Cathrine Hasse (born 1956 in Denmark) is a professor of cultural anthropology and learning at the University of Aarhus, Denmark. Her research lies in the intersection between culture, learning and technology.

==Education==
In 1994, Hasse graduated from anthropology from the University of Copenhagen, Denmark. Here, she was appointed a Ph.D.-scholarship in 1996.

==Career==
From 2000 to 2001, she was affiliated with the National Research Center for the Humanities (Danmarks Humanistiske Forskningscenter) in Copenhagen. In 2002, she became an associate professor at the Department of Education, University of Aarhus, and in 2009 she became a professor MSO (“professor with special responsibilities”) at the Institute of Education and Pedagogy, also at the University of Aarhus, where Hasse since 2013 has led the research program Future Technologies, Culture and Learning located in Copenhagen.

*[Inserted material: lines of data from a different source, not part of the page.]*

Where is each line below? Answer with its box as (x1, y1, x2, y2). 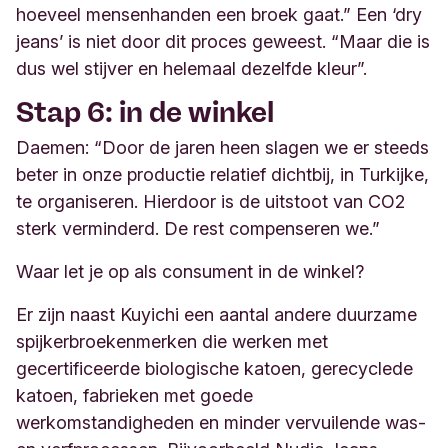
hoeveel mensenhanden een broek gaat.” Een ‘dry (16, 3, 422, 25)
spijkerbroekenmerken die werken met (16, 330, 328, 352)
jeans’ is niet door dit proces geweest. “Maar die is (16, 30, 430, 52)
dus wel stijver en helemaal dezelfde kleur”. (16, 57, 367, 79)
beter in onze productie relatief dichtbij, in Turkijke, (16, 163, 429, 185)
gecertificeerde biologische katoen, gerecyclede (16, 357, 413, 379)
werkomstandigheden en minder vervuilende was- (16, 411, 426, 433)
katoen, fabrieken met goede (16, 384, 253, 406)
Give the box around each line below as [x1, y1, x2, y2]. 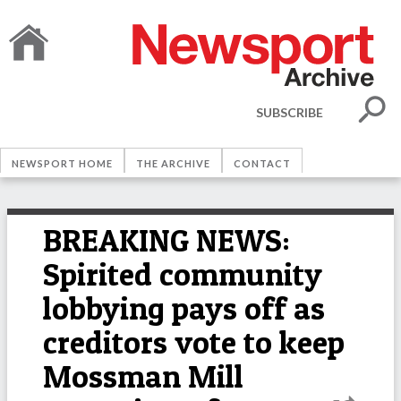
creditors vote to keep [43, 323, 345, 362]
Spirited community [43, 255, 322, 294]
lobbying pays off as [43, 289, 325, 328]
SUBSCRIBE [256, 104, 323, 120]
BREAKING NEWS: [43, 221, 290, 260]
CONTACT [234, 158, 291, 169]
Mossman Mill [43, 357, 243, 396]
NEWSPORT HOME [12, 158, 113, 169]
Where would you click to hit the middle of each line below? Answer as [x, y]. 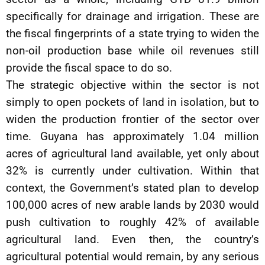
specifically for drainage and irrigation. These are [132, 16]
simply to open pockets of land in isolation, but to [132, 102]
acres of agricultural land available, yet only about [132, 153]
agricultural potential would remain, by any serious [132, 256]
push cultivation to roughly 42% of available [132, 222]
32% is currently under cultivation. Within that [132, 171]
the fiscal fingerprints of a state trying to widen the [132, 33]
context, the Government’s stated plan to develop [132, 188]
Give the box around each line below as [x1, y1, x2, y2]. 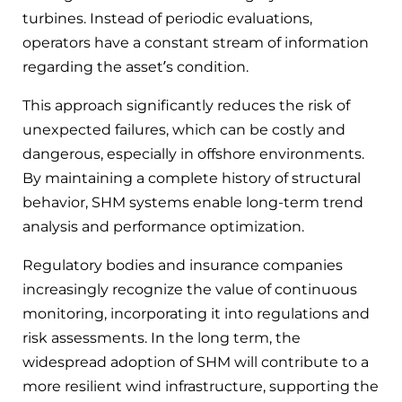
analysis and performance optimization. [22, 218, 304, 236]
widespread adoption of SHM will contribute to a [22, 354, 369, 371]
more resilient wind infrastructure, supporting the [22, 378, 379, 396]
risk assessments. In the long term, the [22, 329, 301, 347]
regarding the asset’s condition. [22, 58, 249, 76]
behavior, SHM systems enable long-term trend [22, 194, 363, 212]
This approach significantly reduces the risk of [22, 97, 350, 115]
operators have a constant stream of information [22, 34, 369, 52]
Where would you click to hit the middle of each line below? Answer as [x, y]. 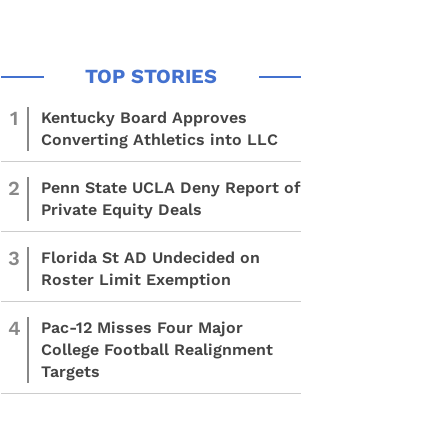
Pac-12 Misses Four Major [142, 327]
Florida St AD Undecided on [150, 257]
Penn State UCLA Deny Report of [171, 187]
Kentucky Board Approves [144, 117]
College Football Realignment [157, 349]
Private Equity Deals [121, 209]
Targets [70, 371]
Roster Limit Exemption [136, 279]

Cathrine Hasse has also been affiliated with several universities as a research professor, incl. the University of Oxford, 2013, and at the Danish Institute for Science and Art in Rome, Italy, with regards to her interdisciplinary research of cultural dimensions in the natural sciences. Cathrine Hasse has led several international interdisciplinary research projects, incl. the EU-project Understanding Puzzles in the Gendered European Map (2005-2008), the Danish-Italian project The Cultural Dimensions of Science (2002-2005) and most recently the interdisciplinary technology project Technucation about technological literacy (2011-2015).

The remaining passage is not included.